Abstract
When considering the various medical conditions NASA is preparing to encounter in along duration space mission to Mars, they must assess the value of sending various personnel and decide which aspects of training could be most helpful . When specifically considering ultrasound diagnostic procedures, there is general understanding that ultrasound would be useful, but there has been limited analysis performed on the risk reduction of sending ultrasound diagnostics to space on long duration space missions. This paper discusses the specific utility of automated ultrasound diagnostics, for conditions predefined by NASA as likely to occur. Both collecting and analyzing the images currently require clinical training and expertise which could be offset by an automated system. As medicine has become increasingly specialized, a tool with generalist expertise could aid astronauts in a timely fashion to collect and diagnose conditions critical to preserving resources and survival in space.

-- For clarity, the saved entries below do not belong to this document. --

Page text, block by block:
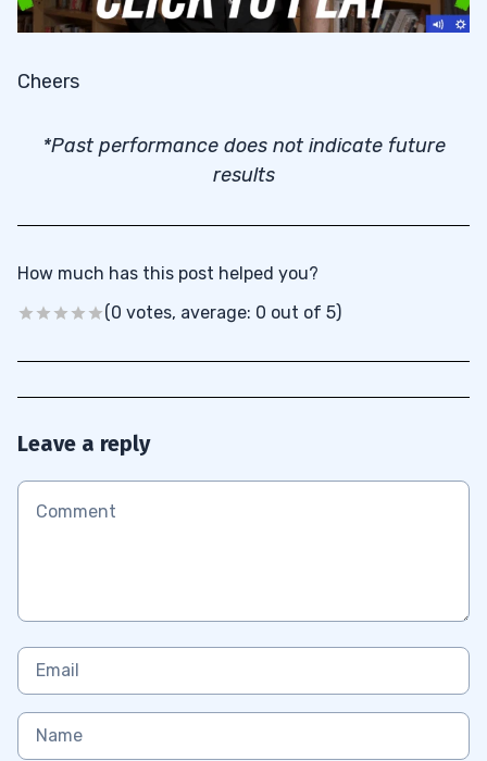
Cheers
*Past performance does not indicate future
results
How much has this post helped you?
(0 votes, average: 0 out of 5)
Leave a reply
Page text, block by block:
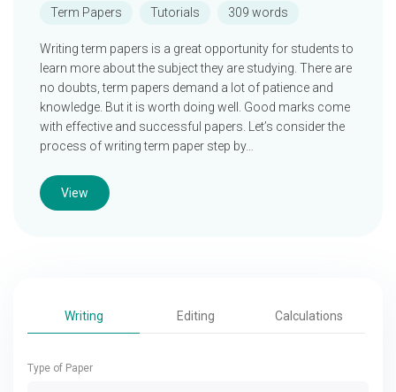
Term Papers Tutorials 309 words
Writing term papers is a great opportunity for students to
learn more about the subject they are studying. There are
no doubts, term papers demand a lot of patience and
knowledge. But it is worth doing well. Good marks come
with effective and successful papers. Let’s consider the
process of writing term paper step by…
View
Writing Editing Calculations
Type of Paper
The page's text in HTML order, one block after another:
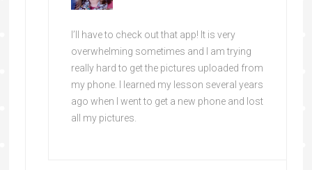
I’ll have to check out that app! It is very
overwhelming sometimes and I am trying
really hard to get the pictures uploaded from
my phone. I learned my lesson several years
ago when I went to get a new phone and lost
all my pictures.
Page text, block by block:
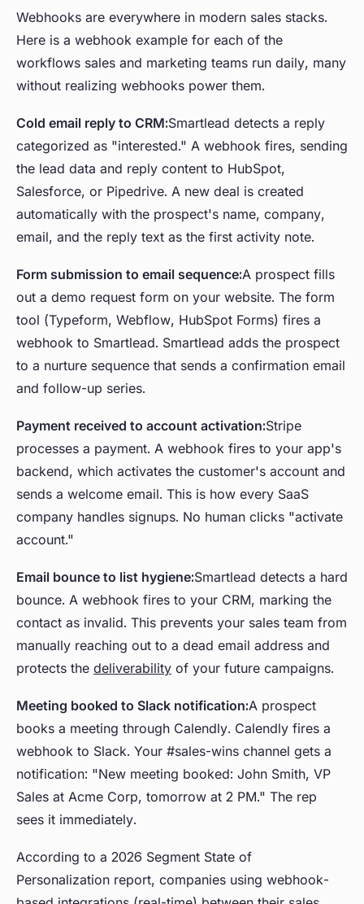
Webhooks are everywhere in modern sales stacks.
Here is a webhook example for each of the
workflows sales and marketing teams run daily, many
without realizing webhooks power them.
Cold email reply to CRM:Smartlead detects a reply
categorized as "interested." A webhook fires, sending
the lead data and reply content to HubSpot,
Salesforce, or Pipedrive. A new deal is created
automatically with the prospect's name, company,
email, and the reply text as the first activity note.
Form submission to email sequence:A prospect fills
out a demo request form on your website. The form
tool (Typeform, Webflow, HubSpot Forms) fires a
webhook to Smartlead. Smartlead adds the prospect
to a nurture sequence that sends a confirmation email
and follow-up series.
Payment received to account activation:Stripe
processes a payment. A webhook fires to your app's
backend, which activates the customer's account and
sends a welcome email. This is how every SaaS
company handles signups. No human clicks "activate
account."
Email bounce to list hygiene:Smartlead detects a hard
bounce. A webhook fires to your CRM, marking the
contact as invalid. This prevents your sales team from
manually reaching out to a dead email address and
protects the deliverability of your future campaigns.
Meeting booked to Slack notification:A prospect
books a meeting through Calendly. Calendly fires a
webhook to Slack. Your #sales-wins channel gets a
notification: "New meeting booked: John Smith, VP
Sales at Acme Corp, tomorrow at 2 PM." The rep
sees it immediately.
According to a 2026 Segment State of
Personalization report, companies using webhook-
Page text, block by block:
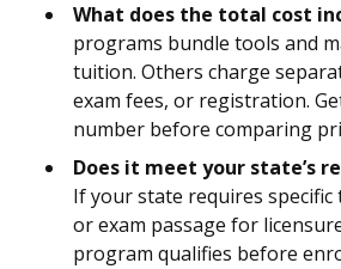
What does the total cost
programs bundle tools and
tuition. Others charge
exam fees, or registration.
number before comparing
Does it meet your state’s
If your state requires
or exam passage for
program qualifies before
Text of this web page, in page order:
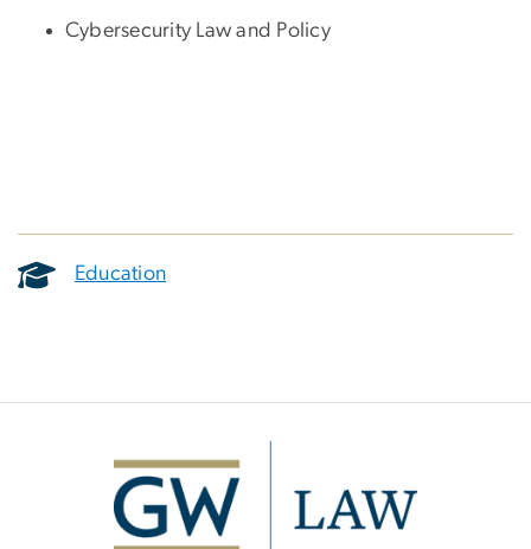
Cybersecurity Law and Policy
Education
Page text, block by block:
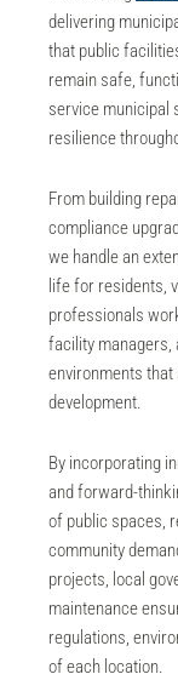
delivering
that public
remain safe,
service municipal
resilience
From building
compliance
we handle an
life for residents,
professionals
facility managers,
environments
development.
By incorporating
and forward-
of public spaces,
community
projects, local
maintenance
regulations,
of each location.
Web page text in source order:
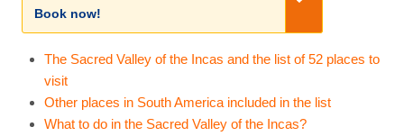
Book now!
The Sacred Valley of the Incas and the list of 52 places to
visit
Other places in South America included in the list
What to do in the Sacred Valley of the Incas?
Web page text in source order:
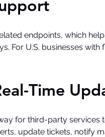
endpoints, which
For U.S. businesses
Time
for third-party services
update tickets, notify

Autonomous ultrasound image collection and detection was explored separately for these enumerated conditions by NASA. Recommendations were based on timing of onset and duration of conditions, efficacy and utility of diagnosis for ultrasound, and training capability that could be offloaded to an autonomous system versus crew expertise requirements for launch. Of the list of conditions from NASA, 20 were identified as diagnosable, in part, from ultrasound, either the condition itself or for ruling out another condition with similar symptoms. The efficacy of this diagnosis for clinicians in recent literature was explored for each condition as autonomous systems are generally trained with data from clinician identified images, making autonomous systems only, at best, as good as the clinician data used to train them. This, along with current research in a few particular conditions, generated the data to help select the conditions diagnosable by ultrasound to direct support for technological innovation in autonomous detection. Additionally, autonomous ultrasound collection is currently not available, outside of limited areas of the body with significant clinician oversight. Supporting applied research in this field could additionally offload medical training and standardize images collected, a current shortcoming of ultrasound scans today.